Data extracted from a collection:
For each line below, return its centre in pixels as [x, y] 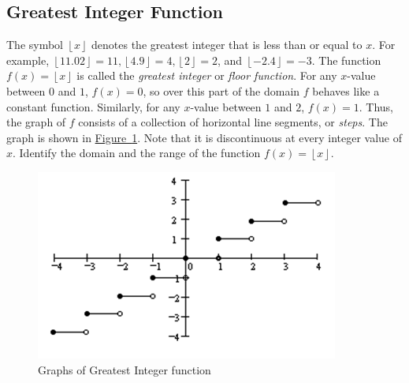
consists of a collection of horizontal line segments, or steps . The [233, 122]
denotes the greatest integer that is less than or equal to [227, 45]
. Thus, [376, 106]
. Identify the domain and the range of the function [137, 153]
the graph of [36, 122]
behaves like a [346, 90]
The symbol [35, 45]
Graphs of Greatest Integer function [125, 369]
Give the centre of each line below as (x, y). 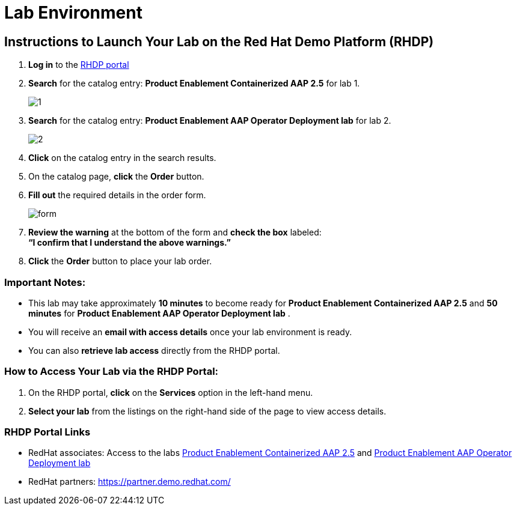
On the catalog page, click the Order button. (116, 177)
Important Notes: (45, 282)
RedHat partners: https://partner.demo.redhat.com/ (130, 482)
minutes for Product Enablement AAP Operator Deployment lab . (159, 313)
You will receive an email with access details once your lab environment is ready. (190, 332)
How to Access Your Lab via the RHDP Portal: (112, 372)
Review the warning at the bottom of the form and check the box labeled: (175, 232)
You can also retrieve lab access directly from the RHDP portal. (154, 350)
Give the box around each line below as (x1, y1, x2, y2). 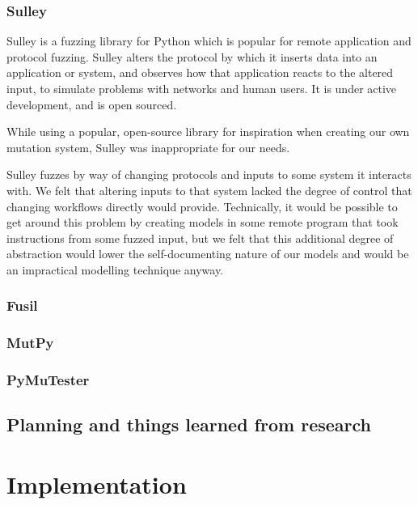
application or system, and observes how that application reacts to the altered (6, 64, 394, 81)
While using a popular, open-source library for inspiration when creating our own (6, 123, 410, 140)
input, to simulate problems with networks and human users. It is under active (6, 80, 397, 96)
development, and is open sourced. (6, 95, 177, 112)
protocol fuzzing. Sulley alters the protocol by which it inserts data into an (6, 48, 378, 65)
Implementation (6, 468, 187, 501)
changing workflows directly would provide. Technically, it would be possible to (6, 197, 398, 214)
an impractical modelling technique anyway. (6, 261, 224, 278)
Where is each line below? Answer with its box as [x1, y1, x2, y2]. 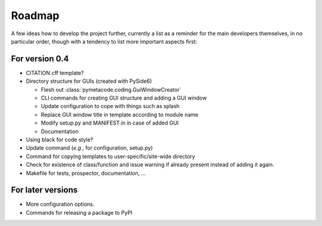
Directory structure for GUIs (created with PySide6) [26, 78, 152, 85]
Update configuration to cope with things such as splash [41, 103, 180, 110]
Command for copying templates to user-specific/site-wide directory [26, 153, 196, 160]
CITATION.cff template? [26, 69, 84, 76]
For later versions [11, 185, 78, 195]
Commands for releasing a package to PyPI [26, 209, 132, 216]
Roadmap [11, 9, 60, 22]
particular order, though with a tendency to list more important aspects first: [11, 38, 197, 45]
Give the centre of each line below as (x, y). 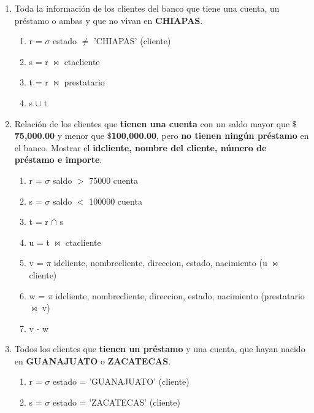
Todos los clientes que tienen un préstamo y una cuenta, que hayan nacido (160, 349)
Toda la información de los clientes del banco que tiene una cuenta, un (147, 8)
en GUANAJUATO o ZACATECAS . (93, 360)
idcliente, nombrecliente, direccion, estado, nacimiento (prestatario (180, 295)
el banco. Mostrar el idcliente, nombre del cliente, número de (140, 147)
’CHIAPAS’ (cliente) (132, 41)
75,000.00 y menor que (59, 136)
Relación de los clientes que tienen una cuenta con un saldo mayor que (152, 123)
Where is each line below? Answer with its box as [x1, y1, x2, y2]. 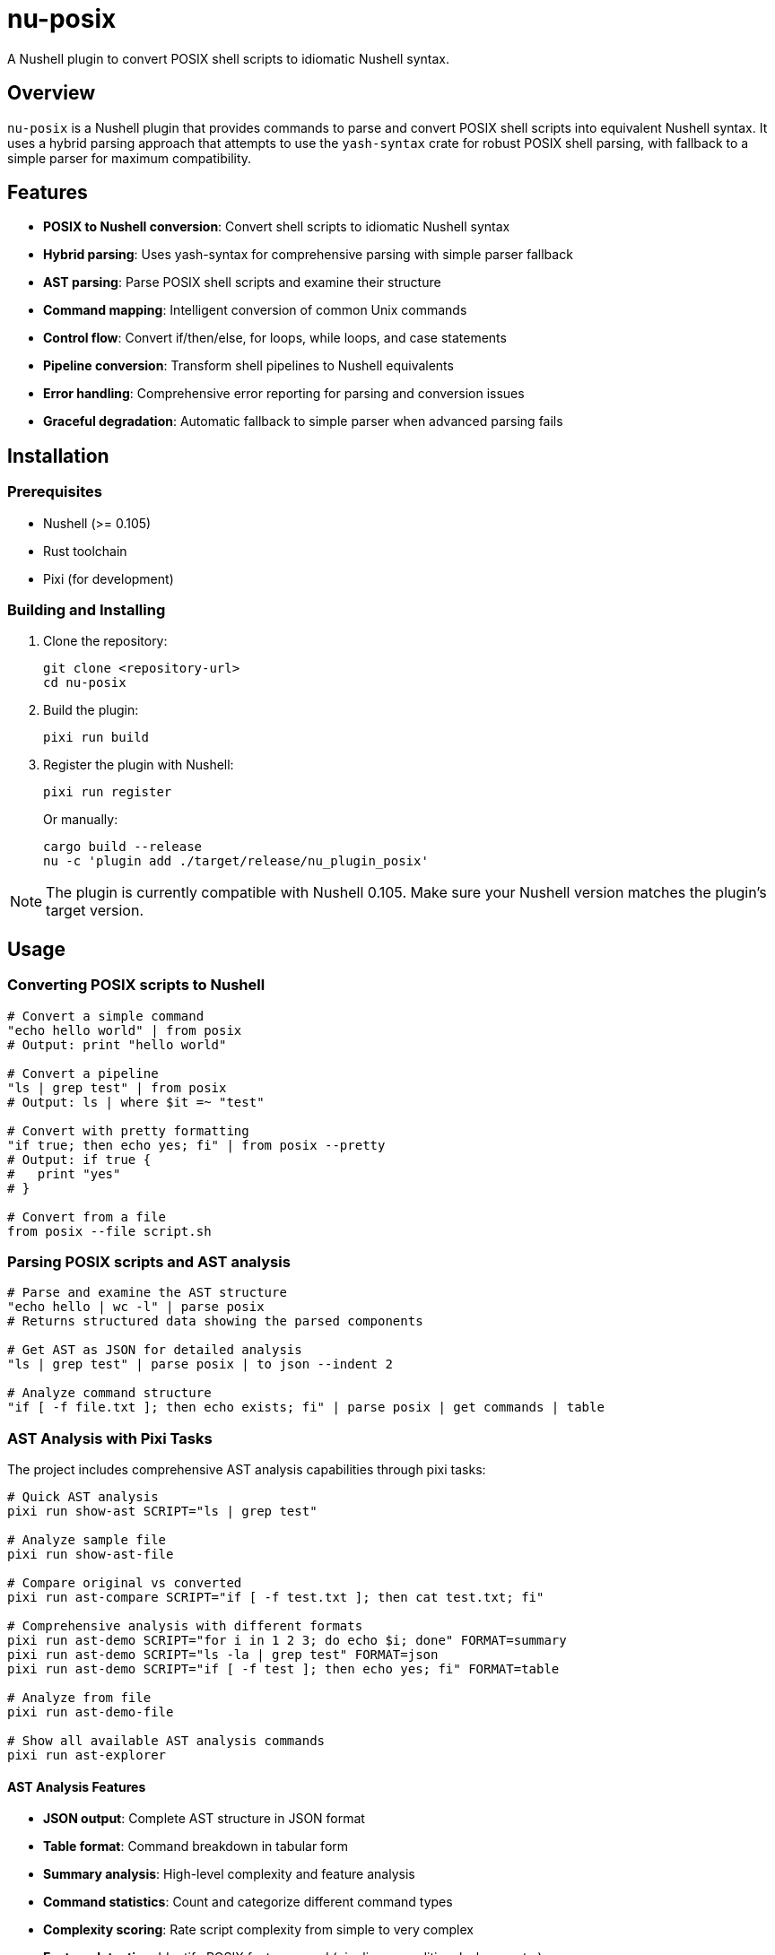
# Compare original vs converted [7, 1576, 242, 1591]
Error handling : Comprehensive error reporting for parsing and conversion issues [43, 386, 525, 402]
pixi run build [43, 730, 150, 745]
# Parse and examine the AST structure [7, 1285, 287, 1300]
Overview [7, 82, 96, 105]
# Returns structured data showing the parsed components [7, 1314, 423, 1329]
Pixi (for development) [43, 570, 174, 586]
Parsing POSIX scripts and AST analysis [7, 1253, 291, 1271]
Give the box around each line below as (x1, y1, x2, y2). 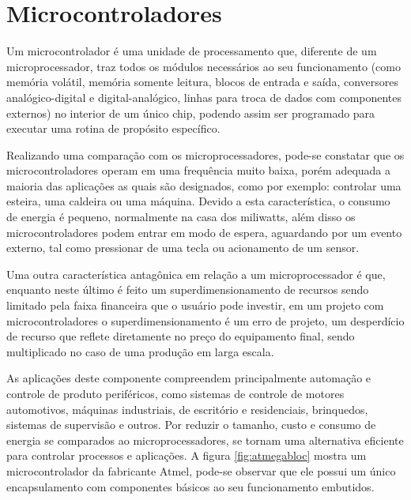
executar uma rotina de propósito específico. (6, 120, 221, 137)
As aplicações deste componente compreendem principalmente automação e (6, 370, 371, 386)
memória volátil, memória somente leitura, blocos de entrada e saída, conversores (6, 73, 399, 90)
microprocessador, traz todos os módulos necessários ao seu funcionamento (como (6, 58, 401, 74)
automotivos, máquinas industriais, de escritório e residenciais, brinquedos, (6, 400, 368, 417)
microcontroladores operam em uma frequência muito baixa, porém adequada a (6, 162, 391, 179)
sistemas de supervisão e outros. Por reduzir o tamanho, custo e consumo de (6, 416, 376, 433)
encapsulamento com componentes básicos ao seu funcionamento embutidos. (6, 478, 375, 494)
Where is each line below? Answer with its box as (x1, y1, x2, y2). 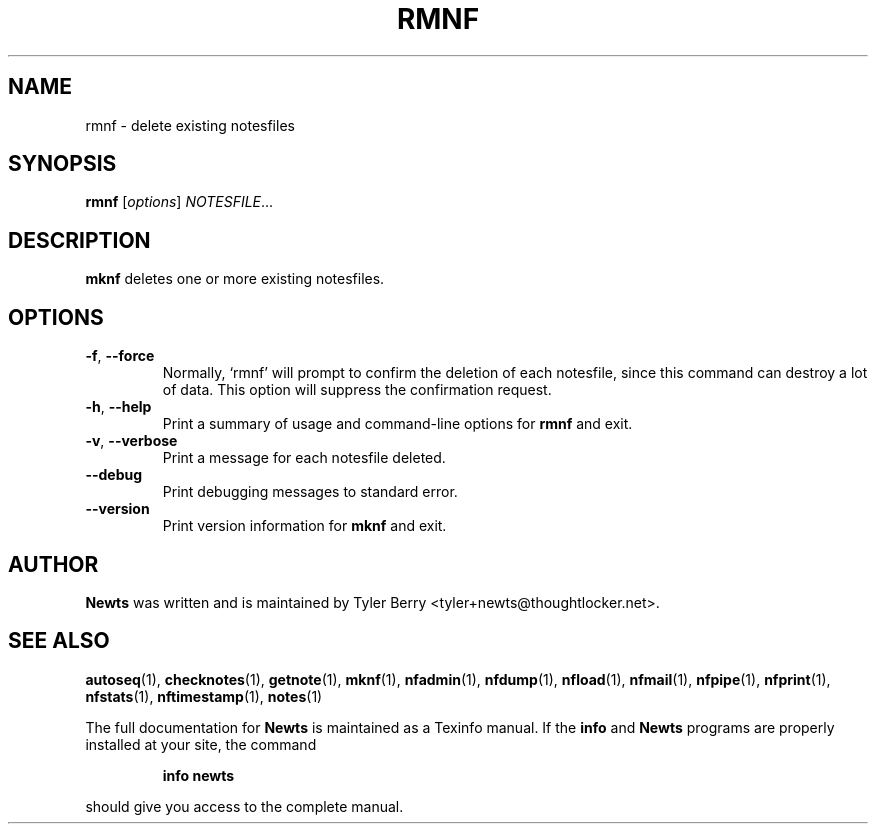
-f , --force (85, 347, 155, 365)
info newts (162, 766, 235, 784)
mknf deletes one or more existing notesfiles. (85, 270, 385, 288)
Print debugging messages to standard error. (162, 483, 458, 501)
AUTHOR (8, 551, 99, 577)
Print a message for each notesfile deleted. (162, 449, 446, 467)
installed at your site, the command (85, 735, 317, 753)
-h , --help (85, 398, 152, 416)
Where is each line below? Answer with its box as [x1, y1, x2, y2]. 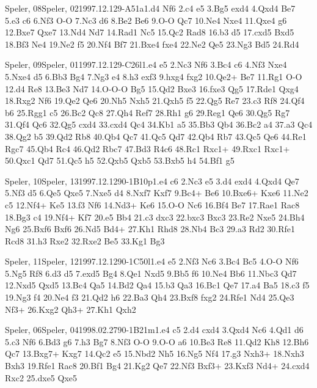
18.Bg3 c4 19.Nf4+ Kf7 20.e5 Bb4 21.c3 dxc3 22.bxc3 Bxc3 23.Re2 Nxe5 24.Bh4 [5, 210, 305, 223]
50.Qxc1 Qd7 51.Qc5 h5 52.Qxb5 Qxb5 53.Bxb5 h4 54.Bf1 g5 [5, 154, 235, 167]
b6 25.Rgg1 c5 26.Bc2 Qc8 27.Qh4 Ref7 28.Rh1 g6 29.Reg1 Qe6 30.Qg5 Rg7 [5, 106, 290, 119]
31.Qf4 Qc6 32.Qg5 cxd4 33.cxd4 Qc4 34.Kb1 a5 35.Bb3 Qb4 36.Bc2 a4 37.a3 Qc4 [5, 118, 313, 131]
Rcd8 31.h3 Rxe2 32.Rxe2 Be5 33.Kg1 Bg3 [5, 234, 165, 247]
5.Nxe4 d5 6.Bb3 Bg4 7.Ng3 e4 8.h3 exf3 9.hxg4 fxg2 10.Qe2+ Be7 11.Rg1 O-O [5, 70, 302, 82]
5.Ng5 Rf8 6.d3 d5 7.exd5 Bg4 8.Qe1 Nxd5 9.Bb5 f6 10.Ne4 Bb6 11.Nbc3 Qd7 [5, 266, 297, 279]
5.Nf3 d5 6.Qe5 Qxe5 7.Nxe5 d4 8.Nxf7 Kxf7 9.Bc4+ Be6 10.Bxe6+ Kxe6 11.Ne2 [5, 186, 308, 199]
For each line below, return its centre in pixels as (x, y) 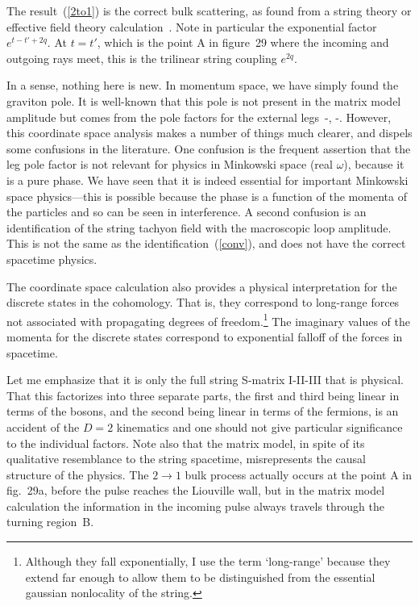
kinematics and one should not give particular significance (259, 426)
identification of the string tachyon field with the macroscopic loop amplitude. (199, 227)
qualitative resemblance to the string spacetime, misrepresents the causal (186, 459)
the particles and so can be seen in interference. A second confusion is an (187, 212)
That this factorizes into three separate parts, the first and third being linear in (203, 395)
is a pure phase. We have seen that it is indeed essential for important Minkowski (207, 180)
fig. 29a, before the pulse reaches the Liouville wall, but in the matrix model (196, 490)
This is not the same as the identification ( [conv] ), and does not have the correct (206, 243)
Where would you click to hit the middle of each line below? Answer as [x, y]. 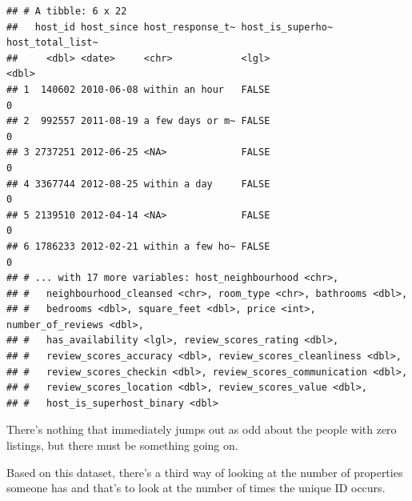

▸ **Work required**
Begin at the first line of the entries above and return each line exactly, stopping after the line that contains "Implementation (6, 468, 187, 501)". Pictures do not belong in the copy.

▸ **Written reply**
For each line below, return its centre in pixels as [x, y] 
consists of a collection of horizontal line segments, or steps . The [233, 122]
denotes the greatest integer that is less than or equal to [227, 45]
. Thus, [376, 106]
. Identify the domain and the range of the function [137, 153]
the graph of [36, 122]
behaves like a [346, 90]
The symbol [35, 45]
Graphs of Greatest Integer function [125, 369]
Give the centre of each line below as (x, y). 
On the catalog page, click the Order button. (116, 177)
Important Notes: (45, 282)
RedHat partners: https://partner.demo.redhat.com/ (130, 482)
minutes for Product Enablement AAP Operator Deployment lab . (159, 313)
You will receive an email with access details once your lab environment is ready. (190, 332)
How to Access Your Lab via the RHDP Portal: (112, 372)
Review the warning at the bottom of the form and check the box labeled: (175, 232)
You can also retrieve lab access directly from the RHDP portal. (154, 350)
Give the box around each line below as (x1, y1, x2, y2). 
application or system, and observes how that application reacts to the altered (6, 64, 394, 81)
While using a popular, open-source library for inspiration when creating our own (6, 123, 410, 140)
input, to simulate problems with networks and human users. It is under active (6, 80, 397, 96)
development, and is open sourced. (6, 95, 177, 112)
protocol fuzzing. Sulley alters the protocol by which it inserts data into an (6, 48, 378, 65)
Implementation (6, 468, 187, 501)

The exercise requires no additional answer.